At the Newbury show we took a look at a Four Winds RV and was really impressed by the finish, it was very European in terms of internal fit out.

Then last week I stopped off at Brownhills in Newark and there was a Four Winds there too, same layout, separate Bathroom, 2 lounge settee's.

We were looking at the Brave's again becasue the layout suited us but these new Four Winds seem even better

As anyone any experience, news or advice about the Four Winds brand?

Hugh


----------



## Invicta (Feb 9, 2006)

I have a Fourwinds Siesta 24BB (double slideouts opposite eack other. plenty of room for 3 adults, a child and a very large dog (51KG!) 

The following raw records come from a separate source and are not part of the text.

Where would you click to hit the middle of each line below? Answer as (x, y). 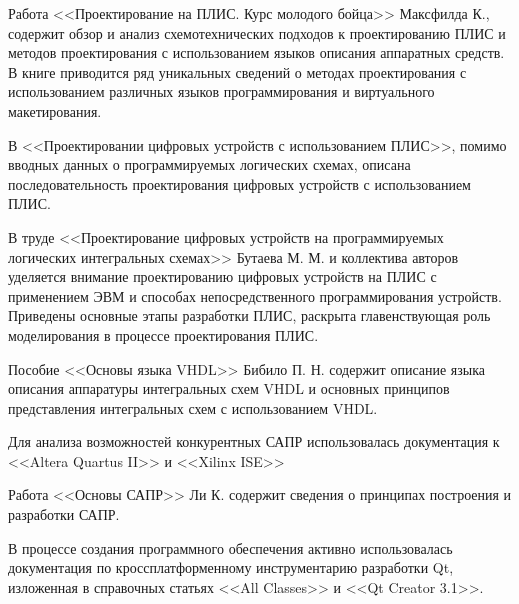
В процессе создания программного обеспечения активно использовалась (230, 547)
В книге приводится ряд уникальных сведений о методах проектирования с (237, 71)
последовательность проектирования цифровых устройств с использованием (239, 183)
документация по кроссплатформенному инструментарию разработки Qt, (231, 567)
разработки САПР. (64, 514)
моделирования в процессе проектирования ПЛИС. (163, 334)
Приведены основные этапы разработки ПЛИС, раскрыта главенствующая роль (249, 315)
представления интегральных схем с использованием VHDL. (193, 407)
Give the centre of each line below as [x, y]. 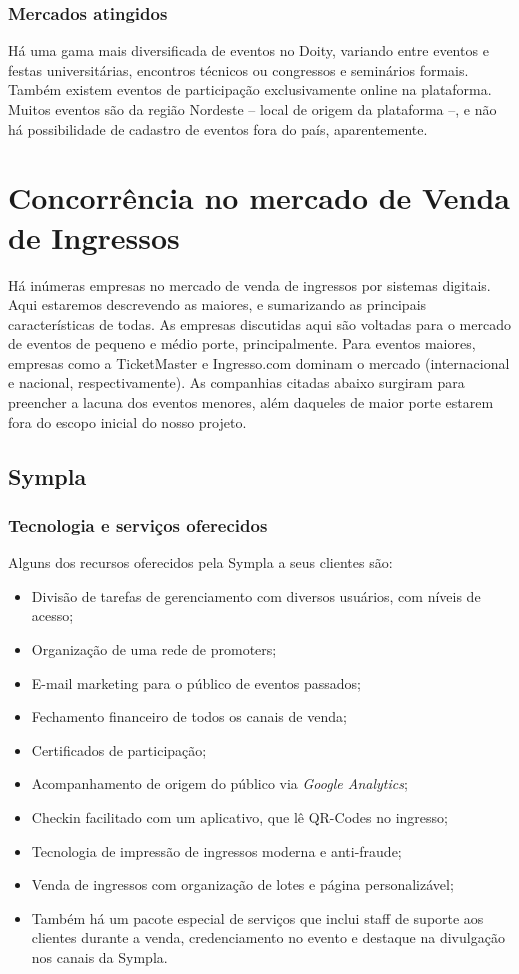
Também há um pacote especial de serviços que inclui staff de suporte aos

Very pleased with it, now 18 months old.

Saw a new Fourwinds Chateau at Brownhills last year, £7.500 more than the one the dealer who sold me my RV had for sale!


----------



## artona (Jan 19, 2006)

hi fourwinds ...trucks r us in ipswich dea in them stew


----------



## 100790 (Aug 30, 2006)

Hi I have a Fourwinds Dutchmen Express 28Q C Class Year 2000. This is the first RV I have owned so my knowledge is some what limited. However I looked at several before buying this one, for its age it was in good condition compared to the others who were starting to show there age.

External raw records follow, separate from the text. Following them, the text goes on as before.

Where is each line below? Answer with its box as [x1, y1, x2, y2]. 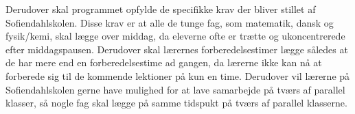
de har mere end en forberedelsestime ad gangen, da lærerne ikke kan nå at [5, 55, 322, 70]
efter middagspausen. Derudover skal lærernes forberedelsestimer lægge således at [5, 42, 348, 56]
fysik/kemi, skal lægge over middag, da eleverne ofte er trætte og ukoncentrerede [5, 29, 345, 43]
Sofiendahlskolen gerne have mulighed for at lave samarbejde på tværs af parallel [5, 82, 345, 96]
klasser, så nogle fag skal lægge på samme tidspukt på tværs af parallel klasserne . [5, 96, 347, 110]
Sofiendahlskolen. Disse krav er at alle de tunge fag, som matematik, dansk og [5, 15, 334, 29]
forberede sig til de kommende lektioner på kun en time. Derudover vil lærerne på [5, 68, 350, 83]
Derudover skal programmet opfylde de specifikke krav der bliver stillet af [5, 2, 316, 16]

The build quality is good, appliances reliable and it cleans up real easy and looks younger that 7 years old.

Good luck in your search.

Geoff


----------



## 97932 (Mar 2, 2006)

Hi Huge. We have a Four Winds Infinity 35' double slide We have had it 3 months now. live in her full time It is 7 years old now. Needed to contact Four Winds in the U.S.A. replied to my e mail straight away and found them very helpful 

Joan and Peter


----------



## 104302 (May 6, 2007)

Will let you know - pick her up from S'hampton on Monday!!!! (31P)
Fay


----------



## 101825 (Nov 18, 2006)

We hired a Fourwinds in the USA recently. Very impressed, now looking at importing one.

Roger


----------



## Moandick (Nov 8, 2006)

*Monday Collection*

Good Luck on Monday, Fay - Hope the God of RV's is looking after your coach whilst in transit and that it looks as well as you would wish when you first set eyes upon it.

Mo and Dick


----------